The rate of clearance of extracellular plasma
DNA in man has important implications for pathogenetic mechanisms in
systemic lupus erythematosus (SLE), as well as for certain other clinical states. Present knowledge of this parameter is derived exclusively from studies of injected, naked
DNA in animals. Recent information indicates that the physiologic form of plasma
DNA in SLE is that of oligonucleosome-like molecules rather than of naked
DNA and consists of multimeric complexes of
DNA bound to
histone, probably arising from an apoptotic process. In order to study the rate at which these oligonucleosome-like complexes are removed from plasma and to do so in man rather than experimental animals, we exploited the observation that during haemodialysis large amounts of
DNA are released, apparently within the dialysis coil, into the patient's plasma. Since this release appears to cease promptly with termination of the procedure, it offered the potential for estimating the rate of removal of such
DNA from human plasma.

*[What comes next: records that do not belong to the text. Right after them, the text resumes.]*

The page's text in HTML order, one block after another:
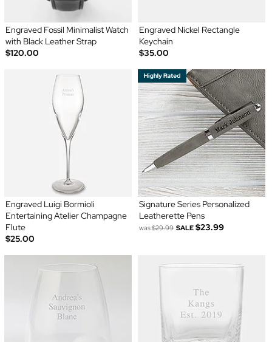
Engraved Fossil Minimalist Watch
with Black Leather Strap
$120.00
Engraved Nickel Rectangle
Keychain
$35.00
Engraved Luigi Bormioli
Entertaining Atelier Champagne
Flute
$25.00
Signature Series Personalized
Leatherette Pens
was$29.99 SALE $23.99
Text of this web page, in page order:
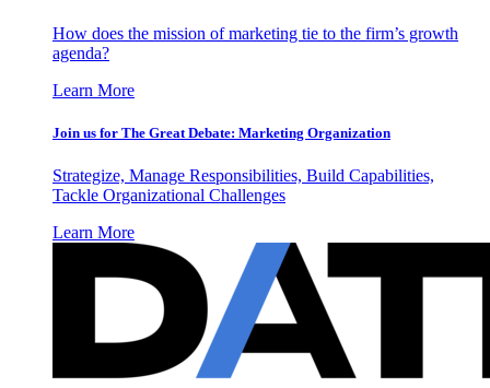
How does the mission of marketing tie to the firm’s growth
agenda?
Learn More
Join us for The Great Debate: Marketing Organization
Strategize, Manage Responsibilities, Build Capabilities,
Tackle Organizational Challenges
Learn More
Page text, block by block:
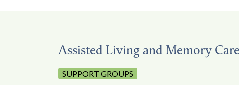
Assisted Living and Memory
SUPPORT GROUPS
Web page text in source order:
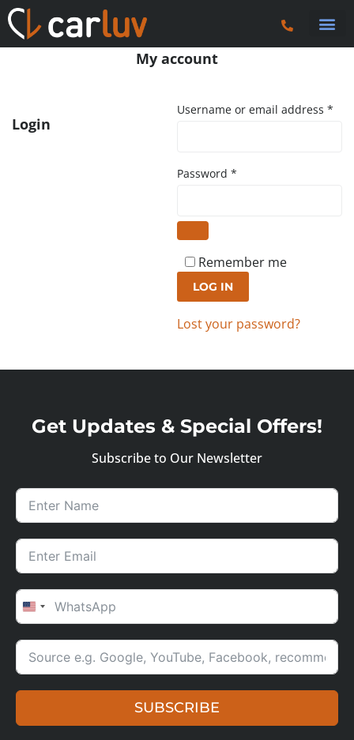
My account
Login
Username or email address *
Password *
Remember me
LOG IN
Lost your password?
Get Updates & Special Offers!
Subscribe to Our Newsletter
UNITED STATES +1
SUBSCRIBE
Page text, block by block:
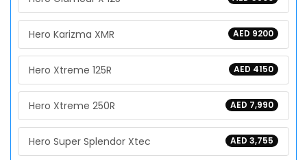
AED 9200
Hero Karizma XMR
AED 4150
Hero Xtreme 125R
AED 7,990
Hero Xtreme 250R
AED 3,755
Hero Super Splendor Xtec
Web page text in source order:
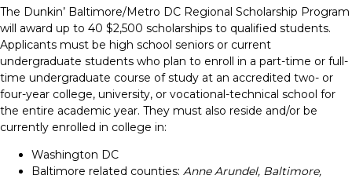
The Dunkin’ Baltimore/Metro DC Regional Scholarship Program
will award up to 40 $2,500 scholarships to qualified students.
Applicants must be high school seniors or current
undergraduate students who plan to enroll in a part-time or full-
time undergraduate course of study at an accredited two- or
four-year college, university, or vocational-technical school for
the entire academic year. They must also reside and/or be
currently enrolled in college in:
Washington DC
Baltimore related counties: Anne Arundel, Baltimore,
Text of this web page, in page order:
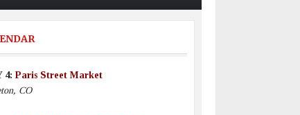
4:Paris Street Market
CO
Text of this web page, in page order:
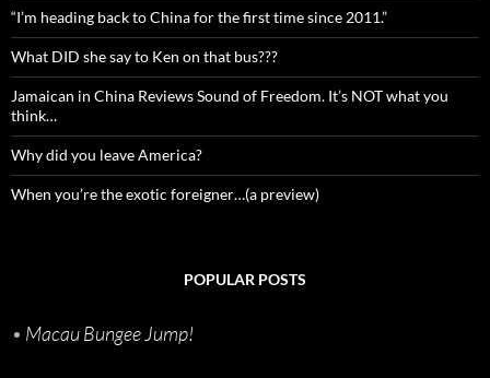
“I’m heading back to China for the first time since 2011.”
What DID she say to Ken on that bus???
Jamaican in China Reviews Sound of Freedom. It’s NOT what you
think…
Why did you leave America?
When you’re the exotic foreigner…(a preview)
POPULAR POSTS
• Macau Bungee Jump!
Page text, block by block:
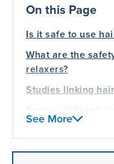
On this Page
Is it safe to use
What are the
relaxers?
Studies linking
health risks
See More
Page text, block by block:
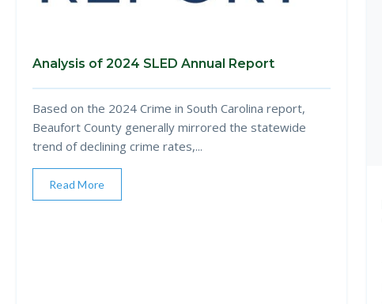
Analysis of 2024 SLED Annual Report
Based on the 2024 Crime in South Carolina report,
Beaufort County generally mirrored the statewide
trend of declining crime rates,...
Read More
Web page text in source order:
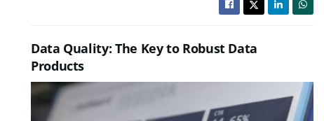
Data Quality: The Key to Robust Data
Products
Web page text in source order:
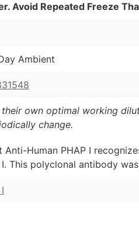
Avoid Repeated Freeze
Ambient
own optimal working
change.
Anti-Human PHAP I
I. This polyclonal antibody
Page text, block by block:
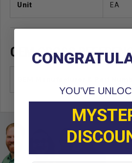
Unit EA
OEM CROSS
Ask
Buy
YOU'VE
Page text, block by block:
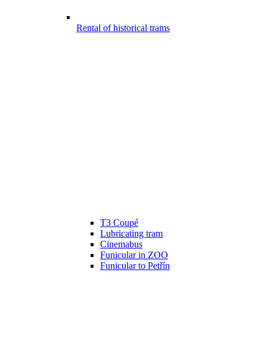
Rental of historical trams
T3 Coupé
Lubricating tram
Cinemabus
Funicular in ZOO
Funicular to Petřín

Moreover, if that
DNA, as postulated, were shown to possess an oligonucleosome-like structure resembling that found endogenously in human SLE, the relevance of such information to the human disease state would be further enhanced. The present results support the conclusion that
DNA released into plasma during haemodialysis possesses such an oligonucleosome-like structure. The plasma half-life of that
DNA in man was found not to exceed 4 min. The highly dynamic state thus implied for extracellular endogenous plasma
DNA in man has important implications for pathogenetic mechanisms dependent on dsDNA in SLE. Moreover, individuals undergoing chronic haemodialysis, who are thereby exposed to a very large cumulative amount of such
DNA, might serve as models for studying its long-term sequelae.